(EXERCISE DESCRIPTION):
In the records that follow, find each line with "Vallendar" and pull it out.

Dataset entries

= = = =

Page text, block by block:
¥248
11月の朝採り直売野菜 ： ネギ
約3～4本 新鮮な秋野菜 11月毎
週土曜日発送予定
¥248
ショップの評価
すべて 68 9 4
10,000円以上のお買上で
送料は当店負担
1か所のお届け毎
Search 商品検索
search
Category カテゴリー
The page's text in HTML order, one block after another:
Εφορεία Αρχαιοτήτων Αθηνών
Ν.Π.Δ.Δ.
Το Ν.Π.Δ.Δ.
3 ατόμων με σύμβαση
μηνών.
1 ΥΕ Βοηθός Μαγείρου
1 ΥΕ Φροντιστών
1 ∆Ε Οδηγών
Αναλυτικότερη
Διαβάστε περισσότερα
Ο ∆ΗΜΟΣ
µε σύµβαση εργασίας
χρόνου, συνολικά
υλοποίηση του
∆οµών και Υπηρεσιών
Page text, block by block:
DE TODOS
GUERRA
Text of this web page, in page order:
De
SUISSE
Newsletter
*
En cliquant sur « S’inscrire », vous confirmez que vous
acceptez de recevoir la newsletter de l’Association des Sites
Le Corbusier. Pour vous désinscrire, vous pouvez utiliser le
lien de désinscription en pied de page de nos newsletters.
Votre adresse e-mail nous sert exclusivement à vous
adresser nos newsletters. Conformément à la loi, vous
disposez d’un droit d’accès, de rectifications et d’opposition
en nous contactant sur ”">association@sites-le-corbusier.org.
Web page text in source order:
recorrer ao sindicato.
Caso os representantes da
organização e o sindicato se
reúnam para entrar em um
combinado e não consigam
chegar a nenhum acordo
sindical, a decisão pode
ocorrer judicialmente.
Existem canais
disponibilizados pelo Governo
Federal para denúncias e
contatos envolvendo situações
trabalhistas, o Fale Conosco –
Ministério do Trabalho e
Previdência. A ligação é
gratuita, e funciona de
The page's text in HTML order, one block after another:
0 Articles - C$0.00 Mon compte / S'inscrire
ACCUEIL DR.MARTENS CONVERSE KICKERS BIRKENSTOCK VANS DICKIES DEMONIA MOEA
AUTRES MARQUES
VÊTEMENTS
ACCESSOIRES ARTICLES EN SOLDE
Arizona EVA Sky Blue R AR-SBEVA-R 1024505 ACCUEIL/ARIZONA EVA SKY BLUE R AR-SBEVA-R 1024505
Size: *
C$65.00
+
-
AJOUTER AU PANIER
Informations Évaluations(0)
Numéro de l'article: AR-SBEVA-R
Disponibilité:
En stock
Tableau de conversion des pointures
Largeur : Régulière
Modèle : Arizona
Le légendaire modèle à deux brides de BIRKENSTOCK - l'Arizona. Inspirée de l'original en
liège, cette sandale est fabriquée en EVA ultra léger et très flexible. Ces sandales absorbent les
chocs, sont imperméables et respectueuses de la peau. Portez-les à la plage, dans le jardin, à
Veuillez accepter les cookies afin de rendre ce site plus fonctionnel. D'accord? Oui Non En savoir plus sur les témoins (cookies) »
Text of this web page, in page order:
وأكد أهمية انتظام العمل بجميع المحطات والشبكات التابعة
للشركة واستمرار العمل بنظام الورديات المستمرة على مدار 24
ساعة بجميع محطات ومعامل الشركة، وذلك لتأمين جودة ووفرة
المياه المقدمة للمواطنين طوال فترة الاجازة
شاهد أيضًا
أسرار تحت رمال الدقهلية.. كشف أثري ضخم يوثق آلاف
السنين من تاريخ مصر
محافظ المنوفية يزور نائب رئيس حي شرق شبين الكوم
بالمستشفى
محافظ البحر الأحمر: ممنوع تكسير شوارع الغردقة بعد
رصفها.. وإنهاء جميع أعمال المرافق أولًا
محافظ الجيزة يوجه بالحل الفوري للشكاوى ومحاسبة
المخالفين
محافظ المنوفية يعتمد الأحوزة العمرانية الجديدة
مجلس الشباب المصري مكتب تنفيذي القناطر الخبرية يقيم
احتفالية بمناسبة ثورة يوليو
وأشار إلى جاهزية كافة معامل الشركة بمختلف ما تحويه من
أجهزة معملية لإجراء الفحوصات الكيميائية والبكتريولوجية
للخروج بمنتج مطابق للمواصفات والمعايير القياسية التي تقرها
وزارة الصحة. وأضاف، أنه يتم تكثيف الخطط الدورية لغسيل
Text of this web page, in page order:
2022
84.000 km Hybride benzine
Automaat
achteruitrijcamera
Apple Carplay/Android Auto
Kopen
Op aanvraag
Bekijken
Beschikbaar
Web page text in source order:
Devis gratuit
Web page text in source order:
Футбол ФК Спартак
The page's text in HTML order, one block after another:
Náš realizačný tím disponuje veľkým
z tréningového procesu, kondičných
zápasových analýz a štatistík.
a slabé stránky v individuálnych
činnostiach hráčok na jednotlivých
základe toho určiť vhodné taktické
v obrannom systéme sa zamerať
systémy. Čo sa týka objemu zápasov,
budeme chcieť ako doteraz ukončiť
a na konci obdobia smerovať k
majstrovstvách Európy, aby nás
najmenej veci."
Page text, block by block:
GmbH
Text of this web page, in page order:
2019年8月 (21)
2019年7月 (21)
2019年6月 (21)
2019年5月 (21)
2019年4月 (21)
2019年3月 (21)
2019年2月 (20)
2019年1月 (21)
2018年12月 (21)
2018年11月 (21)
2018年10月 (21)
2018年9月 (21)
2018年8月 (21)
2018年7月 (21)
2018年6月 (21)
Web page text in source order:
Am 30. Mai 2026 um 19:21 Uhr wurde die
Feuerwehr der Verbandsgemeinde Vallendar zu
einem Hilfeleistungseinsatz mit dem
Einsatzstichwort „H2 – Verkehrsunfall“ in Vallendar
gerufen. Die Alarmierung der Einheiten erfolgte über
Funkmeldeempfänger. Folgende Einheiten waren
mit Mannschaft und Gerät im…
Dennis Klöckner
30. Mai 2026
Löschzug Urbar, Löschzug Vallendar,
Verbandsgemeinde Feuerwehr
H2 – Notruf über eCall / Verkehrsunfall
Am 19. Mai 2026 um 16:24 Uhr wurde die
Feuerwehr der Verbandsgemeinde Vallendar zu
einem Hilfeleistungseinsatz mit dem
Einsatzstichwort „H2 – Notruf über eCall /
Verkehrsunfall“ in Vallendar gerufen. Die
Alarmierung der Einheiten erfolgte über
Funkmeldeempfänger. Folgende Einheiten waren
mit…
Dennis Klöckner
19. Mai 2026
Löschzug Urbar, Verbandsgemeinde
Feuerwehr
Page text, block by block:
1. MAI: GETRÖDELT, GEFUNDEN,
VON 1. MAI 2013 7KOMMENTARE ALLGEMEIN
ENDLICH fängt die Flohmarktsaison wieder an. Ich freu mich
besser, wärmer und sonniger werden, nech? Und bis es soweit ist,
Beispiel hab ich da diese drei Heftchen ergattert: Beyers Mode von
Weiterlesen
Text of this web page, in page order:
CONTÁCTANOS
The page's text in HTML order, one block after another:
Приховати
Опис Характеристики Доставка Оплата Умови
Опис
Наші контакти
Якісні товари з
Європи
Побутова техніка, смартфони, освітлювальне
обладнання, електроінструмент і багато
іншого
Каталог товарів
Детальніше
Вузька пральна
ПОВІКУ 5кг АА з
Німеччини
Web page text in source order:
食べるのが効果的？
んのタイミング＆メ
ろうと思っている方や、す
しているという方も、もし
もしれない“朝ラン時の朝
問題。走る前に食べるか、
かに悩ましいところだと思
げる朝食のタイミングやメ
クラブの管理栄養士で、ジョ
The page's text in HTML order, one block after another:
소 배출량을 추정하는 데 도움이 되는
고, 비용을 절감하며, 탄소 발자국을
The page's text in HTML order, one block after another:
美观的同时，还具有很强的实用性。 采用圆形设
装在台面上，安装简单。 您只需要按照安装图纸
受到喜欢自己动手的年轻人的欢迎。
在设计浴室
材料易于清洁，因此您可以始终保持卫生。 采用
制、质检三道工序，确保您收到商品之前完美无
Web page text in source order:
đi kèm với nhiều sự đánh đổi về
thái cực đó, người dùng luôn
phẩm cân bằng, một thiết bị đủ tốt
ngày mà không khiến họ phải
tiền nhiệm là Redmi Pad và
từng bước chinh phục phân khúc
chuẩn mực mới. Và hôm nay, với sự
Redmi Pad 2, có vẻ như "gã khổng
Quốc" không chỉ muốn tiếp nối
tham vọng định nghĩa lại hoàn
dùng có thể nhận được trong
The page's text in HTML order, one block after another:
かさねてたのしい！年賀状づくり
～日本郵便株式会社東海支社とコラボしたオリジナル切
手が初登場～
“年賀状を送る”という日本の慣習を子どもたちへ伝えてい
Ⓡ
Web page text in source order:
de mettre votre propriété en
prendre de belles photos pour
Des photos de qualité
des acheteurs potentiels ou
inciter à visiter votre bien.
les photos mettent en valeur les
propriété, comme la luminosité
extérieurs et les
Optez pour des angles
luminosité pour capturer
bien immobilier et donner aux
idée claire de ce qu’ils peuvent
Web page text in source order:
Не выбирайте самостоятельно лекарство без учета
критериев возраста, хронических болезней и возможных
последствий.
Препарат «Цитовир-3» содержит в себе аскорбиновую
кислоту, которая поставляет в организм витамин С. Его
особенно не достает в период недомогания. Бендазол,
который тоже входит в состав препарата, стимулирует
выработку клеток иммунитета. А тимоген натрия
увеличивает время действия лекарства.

= = = =

(EXERCISE ANSWER):
Feuerwehr der Verbandsgemeinde Vallendar zu
Einsatzstichwort „H2 – Verkehrsunfall“ in Vallendar
Löschzug Urbar, Löschzug Vallendar,
Feuerwehr der Verbandsgemeinde Vallendar zu
Verkehrsunfall“ in Vallendar gerufen. Die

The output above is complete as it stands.